The mortality of ARDS has been reported to be 30-60%. However, the RCTs reported by the ARDS network enrolled patients with high predicted mortality of more than 75% as estimated by the APACHE III scoring system.2-5 When mortality is taken as a primary end point and the patient predicted mortality is high enough, a vast number of patients are required to prove its effectiveness, if it is truly effective. Additionally, in spite of their high predicted mortality, the actual mortality of the ARDS network patients was 30-40%, in both control and treatment groups.
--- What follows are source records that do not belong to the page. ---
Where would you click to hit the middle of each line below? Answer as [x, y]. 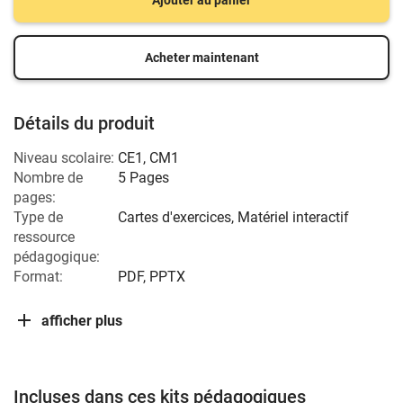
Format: [38, 277]
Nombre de [48, 178]
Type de [38, 217]
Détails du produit [84, 123]
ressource [44, 237]
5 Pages [143, 178]
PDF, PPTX [152, 277]
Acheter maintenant [201, 58]
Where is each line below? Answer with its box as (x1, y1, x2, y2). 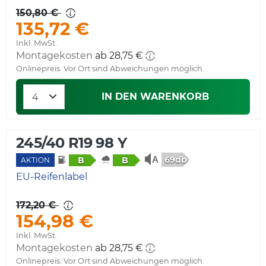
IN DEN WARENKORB (101, 90, 209, 102)
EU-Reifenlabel (16, 170, 87, 182)
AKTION (21, 155, 50, 164)
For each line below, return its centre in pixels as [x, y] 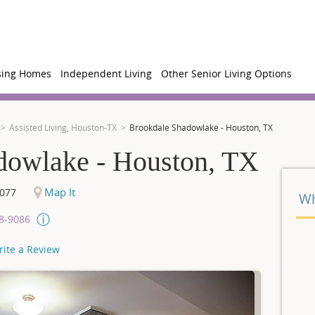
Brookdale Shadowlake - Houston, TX [201, 127]
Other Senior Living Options [226, 73]
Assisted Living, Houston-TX [63, 127]
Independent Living [106, 73]
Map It [58, 192]

It can be interpreted either that superimposed development of ARDS improves the outcome of the original disease or that the original standard treatment for ARDS was much more effective than the proposed treatment.
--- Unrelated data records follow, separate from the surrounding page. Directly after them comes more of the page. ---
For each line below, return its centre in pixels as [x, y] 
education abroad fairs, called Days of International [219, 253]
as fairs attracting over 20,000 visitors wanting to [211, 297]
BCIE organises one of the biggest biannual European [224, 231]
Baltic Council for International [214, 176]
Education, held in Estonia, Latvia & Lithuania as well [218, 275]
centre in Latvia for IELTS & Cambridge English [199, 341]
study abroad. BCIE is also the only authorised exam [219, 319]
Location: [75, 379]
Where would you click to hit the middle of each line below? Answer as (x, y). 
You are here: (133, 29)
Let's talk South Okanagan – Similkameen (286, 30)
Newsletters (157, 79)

The clinical entity of ARDS comprises a mix of cases, and the advantageous effect of the given treatment on a certain subgroup of ARDS patients could be obscured by the presence of other subgroups who do not respond to the treatment. ARDS can develop through various etiologies, with sepsis, pneumonia, chest trauma, and massive transfusion as common examples. Steroids offered to ARDS patients (with the ARDS due to a mixture of causes) was reported to provide no benefit. There is little doubt and truly no argument that where sepsis and bacterial pneumonia are involved in the development of ARDS, steroids are harmful. However, if ARDS develops as a result of chemical pneumonitis and some types of interstitial pneumonitis, steroids may well play a role in improving the outcome. Therefore, although the subgroup of ARDS patients responds to the given treatment, this subgroup, when included in the whole group, may not be judged as responding to the treatment because of its small effect size. Therefore, patient selection and/or composition are important to interpret the results, especially when a negative result is obtained.
Magnitude of Significance
When the risk reduction is very small yet still significant, a large number of patients is required to prove its effectiveness, and as a result, the number of patients needing to be treated (NNT) becomes overwhelming. Thus, even though the proposed treatment is verified as effective, it will never be considered feasible from the viewpoint of cost-effectiveness. Therefore, during the interim, the NNT should be calculated to determine whether the trial should be continued.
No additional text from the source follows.